3.8. Agriculture Resource Management

Agriculture (resource management) is mainly used in agriculture and forestry to tackle the distribution, grading, statistics, mapping, and other problems associated with diverse resources (such as land and precipitation) in agriculture and forestry. It primarily addresses the two categories of "positioning" and "mode" problems. People believe that climate change's most immediate and far-reaching effect is its interference with agriculture (cropping). Using GIS, one believes it is feasible to construct a dynamic change model of precipitation and runoff in diverse locations, which may serve as a valuable resource for water resource distribution decisions. Similar to the severe drought in the southwest, it can be useful.

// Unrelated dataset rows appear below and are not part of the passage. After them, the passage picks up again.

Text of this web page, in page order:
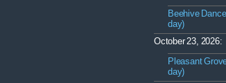
Beehive
day)
October 23, 2026:
Pleasant
day)
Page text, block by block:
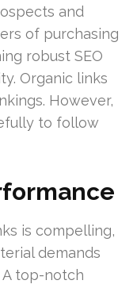
and
of purchasing
robust SEO
Organic links
However,
to follow
is compelling,
demands
top-notch
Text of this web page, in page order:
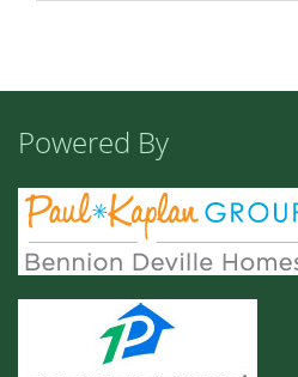
Powered By
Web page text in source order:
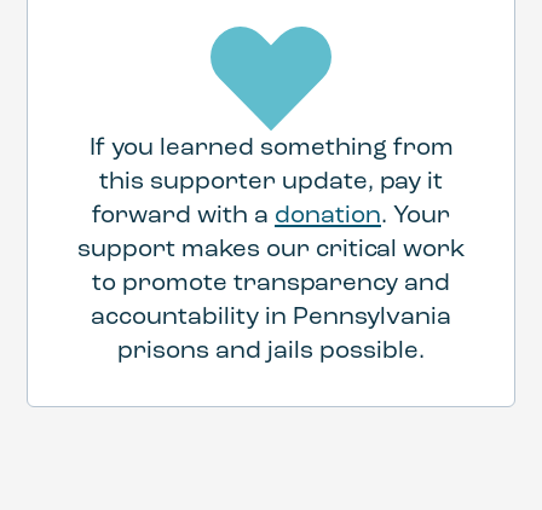
If you learned something from
this supporter update, pay it
forward with a donation. Your
support makes our critical work
to promote transparency and
accountability in Pennsylvania
prisons and jails possible.
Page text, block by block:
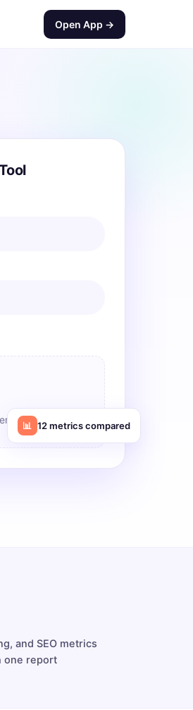
Open App →
click Analyze
📊 12 metrics compared
and SEO metrics
one report
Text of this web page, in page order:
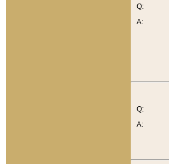
Q:
A:
Q:
A:
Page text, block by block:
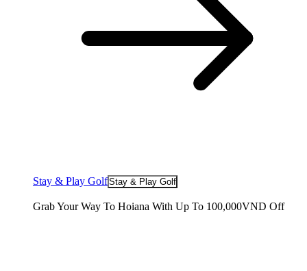
Stay & Play GolfStay & Play Golf
Grab Your Way To Hoiana With Up To 100,000VND Off
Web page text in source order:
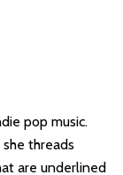
pop music.
threads
are underlined
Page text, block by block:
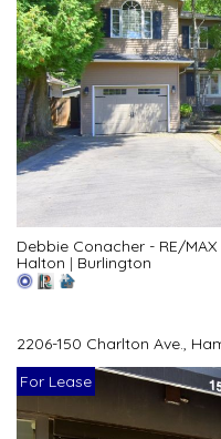
Debbie Conacher - RE/
Halton | Burlington
2206-150 Charlton Ave.,
For Lease
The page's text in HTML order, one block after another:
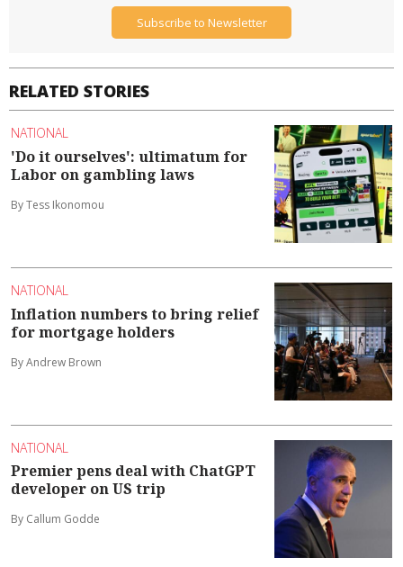
RELATED STORIES
NATIONAL
'Do it ourselves': ultimatum for
Labor on gambling laws
By Tess Ikonomou
NATIONAL
Inflation numbers to bring relief
for mortgage holders
By Andrew Brown
NATIONAL
Premier pens deal with ChatGPT
developer on US trip
By Callum Godde
Subscribe to Newsletter
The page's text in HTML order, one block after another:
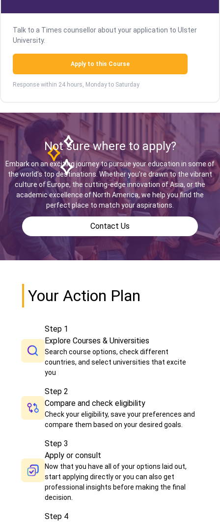
Talk to a Times counsellor about your application to Ulster
University.
Apply to this Course
Response within 24 hours, Monday to Saturday
Not sure where to apply?
Embark on an exciting journey to pursue your education in some of
the world’s top destinations. Whether you're drawn to the vibrant
culture of Europe, the cutting-edge innovation of Asia, or the
academic excellence of North America, we help you find the
perfect place to match your aspirations.
Contact Us
Your Action Plan
Step 1
Explore Courses & Universities
Search course options, check different
countries, and select universities that excite
you
Step2
Compare and check eligibility
Check your eligibility, save your preferences and
compare them based on your desired goals.
Step3
Apply or consult
Now that you have all of your options laid out,
start applying directly or you can also get
professional insights before making the final
decision.
Step 4
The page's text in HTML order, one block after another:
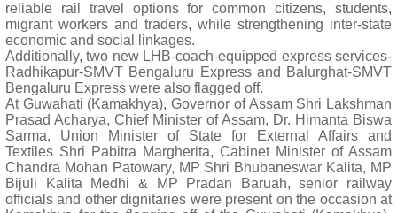
reliable rail travel options for common citizens, students,
migrant workers and traders, while strengthening inter-state
economic and social linkages.
Additionally, two new LHB-coach-equipped express services-
Radhikapur-SMVT Bengaluru Express and Balurghat-SMVT
Bengaluru Express were also flagged off.
At Guwahati (Kamakhya), Governor of Assam Shri Lakshman
Prasad Acharya, Chief Minister of Assam, Dr. Himanta Biswa
Sarma, Union Minister of State for External Affairs and
Textiles Shri Pabitra Margherita, Cabinet Minister of Assam
Chandra Mohan Patowary, MP Shri Bhubaneswar Kalita, MP
Bijuli Kalita Medhi & MP Pradan Baruah, senior railway
officials and other dignitaries were present on the occasion at
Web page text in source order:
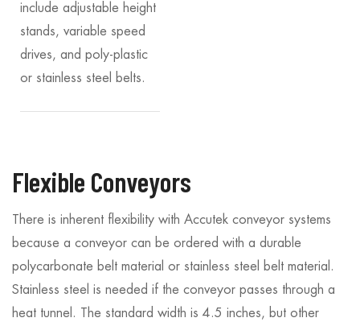
include adjustable height
stands, variable speed
drives, and poly-plastic
or stainless steel belts.
Flexible Conveyors
There is inherent flexibility with Accutek conveyor systems
because a conveyor can be ordered with a durable
polycarbonate belt material or stainless steel belt material.
Stainless steel is needed if the conveyor passes through a
heat tunnel. The standard width is 4.5 inches, but other
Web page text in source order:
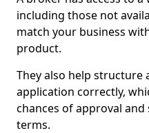
including those not
match your business
product.
They also help structure
application correctly,
chances of approval
terms.
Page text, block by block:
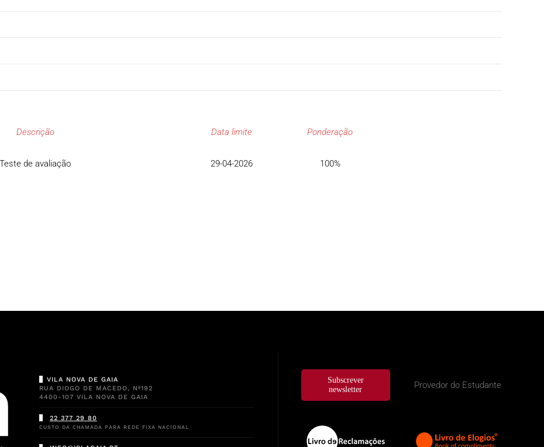
Descrição Data limite Ponderação
Teste de avaliação 29-04-2026 100%
VILA NOVA DE GAIA
RUA DIOGO DE MACEDO, Nº192
4400-107 VILA NOVA DE GAIA
22 377 29 80
CUSTO DA CHAMADA PARA REDE FIXA NACIONAL
Subscrever
newsletter
Provedor do Estudante
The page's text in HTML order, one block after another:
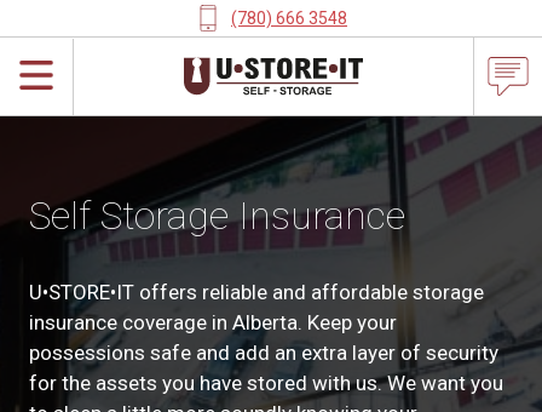
(780) 666 3548
Self Storage Insurance
U•STORE•IT offers reliable and affordable storage
insurance coverage in Alberta. Keep your
possessions safe and add an extra layer of security
for the assets you have stored with us. We want you
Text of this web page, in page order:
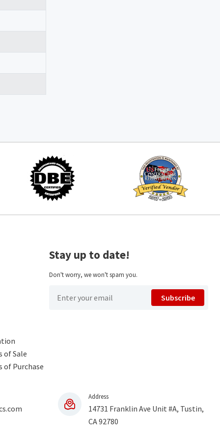
of Sale
of Purchase
Stay up to date!
Don't worry, we won't spam you.
Subscribe
Address
14731 Franklin Ave Unit #A, Tustin,
CA 92780
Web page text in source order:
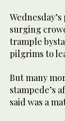
surging
trample
pilgrims to
But many
stampede’s
said was a
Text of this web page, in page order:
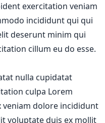
exercitation veniam
incididunt qui qui
deserunt minim qui
cillum eu do esse.
nulla cupidatat
culpa Lorem
veniam dolore incididunt
voluptate duis ex mollit
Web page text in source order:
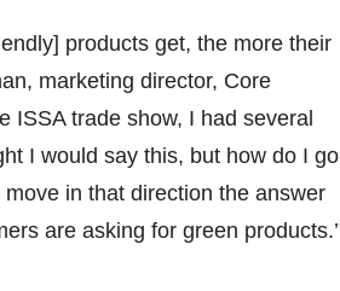
products get, the more their
marketing director, Core
ISSA trade show, I had several
I would say this, but how do I go
in that direction the answer
are asking for green
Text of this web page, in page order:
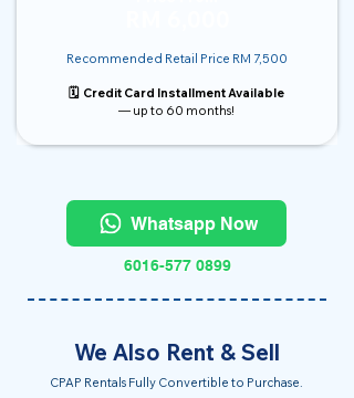
Recommended Retail Price RM 7,500
🗓️ Credit Card Installment Available
— up to 60 months!
Whatsapp Now
6016-577 0899
We Also Rent & Sell
CPAP Rentals Fully Convertible to Purchase.
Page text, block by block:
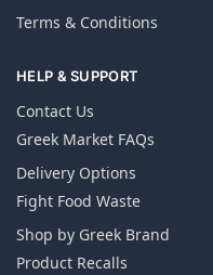
Terms & Conditions
HELP & SUPPORT
Contact Us
Greek Market FAQs
Delivery Options
Fight Food Waste
Shop by Greek Brand
Product Recalls
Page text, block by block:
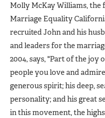
Molly McKay Williams,
Marriage Equality
recruited John and his
and leaders for the
2004, says, "Part of the
people you love and
generous spirit; his deep,
personality; and his great
in this movement, the
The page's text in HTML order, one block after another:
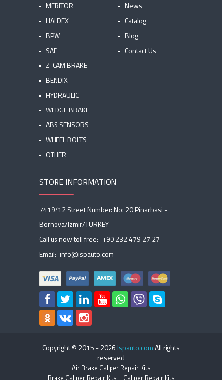
MERITOR
HALDEX
BPW
SAF
Z-CAM BRAKE
BENDIX
HYDRAULIC
WEDGE BRAKE
ABS SENSORS
WHEEL BOLTS
OTHER
News
Catalog
Blog
Contact Us
STORE INFORMATION
7419/12 Street Number: No: 20 Pinarbasi -
Bornova/Izmir/TURKEY
Call us now toll free: +90 232 479 27 27
Email: info@ispauto.com
Copyright © 2015 -2026 Ispauto.comAll rights
reserved
Air Brake Caliper Repair Kits
Brake Caliper Repair Kits
Caliper Repair Kits
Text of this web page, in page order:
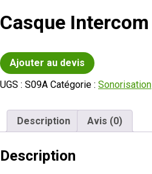
Casque Intercom
Ajouter au devis
UGS : S09A Catégorie : Sonorisation
Description Avis (0)
Description
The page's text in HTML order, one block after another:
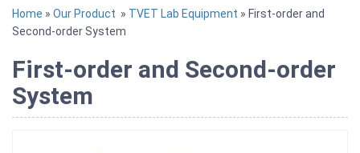
Home » Our Product » TVET Lab Equipment » First-order and
Second-order System
First-order and Second-order
System
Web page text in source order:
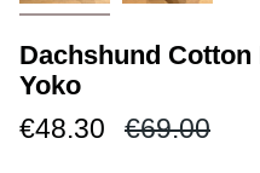
Dachshund
Yoko
€48.30
Regular
€69.00
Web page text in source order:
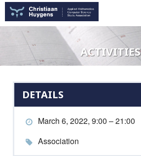
ACTIVITIES
DETAILS
March 6, 2022, 9:00 – 21:00
Association
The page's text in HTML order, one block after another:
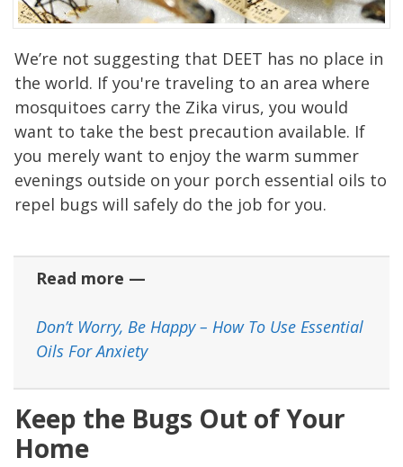
We’re not suggesting that DEET has no place in
the world. If you're traveling to an area where
mosquitoes carry the Zika virus, you would
want to take the best precaution available. If
you merely want to enjoy the warm summer
evenings outside on your porch essential oils to
repel bugs will safely do the job for you.
Read more —
Don’t Worry, Be Happy – How To Use Essential
Oils For Anxiety
Keep the Bugs Out of Your
Home
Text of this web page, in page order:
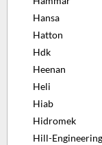
Hansa
Hatton
Hdk
Heenan
Heli
Hiab
Hidromek
Hill-Engineering
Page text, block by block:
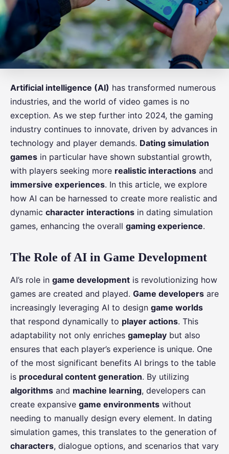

However, its advantages are also substantial. It is also feasible to model big traffic and urban engineering structures with the Digital Mapping System. Predict meteorological processes such as convective weather and thunderstorms. Observing small crustal shifts can also aid in disaster mitigation. Observations of the climate give accurate and enduring data. In contemporary digital city systems, virtual map information systems may observe stereoscopic details and can jump to other areas to explore the possibilities of opening up new observations.

4. Conclusions

Overall, the topic of global climate change and global change has garnered widespread attention from the international community and is transforming into a multidisciplinary convergence field, demonstrating its great social, economic, and political significance. Under the guidance of the concept of a unified climate agenda, with the strong organisation and coordination of the United Nations institutions and other international organisations, the implementation of large-scale international plans with strict designs, such as the WCP, IGBP, HDP, and GCOs, as well as the joint efforts of scientists from around the world and close multidisciplinary cooperation, it is anticipated that with the rapid development of new observation techniques, an increased understanding of climate change will be achieved. The creation of climate models includes the study of regional climate models, the physical processes of climate, and the chemistry of the biosphere and external variables. The impact of human activities on global climate change and the impact of global climate change on humans will become clearer; research areas on the impact of climate change and research on climate as a service for sustainable development will attract more attention from relevant disciplines and become scientific experimental fields characterised by multidisciplinary cooperation and mutual penetration. On the basis of the aforementioned advancements, by the end of this century and the beginning of the next, the initial steps will be incorporated into a comprehensive climate model that incorporates the five circles of various climatic subsystems, as well as a regional climate and influence model that accounts for the physical characteristics of the region. On this basis, we will be able to improve our ability to simulate and predict climate, enable people to gain a deeper understanding of the formation and evolution of climate and the influence of natural and anthropogenic factors, and make advances and breakthroughs in climate prediction and climate services.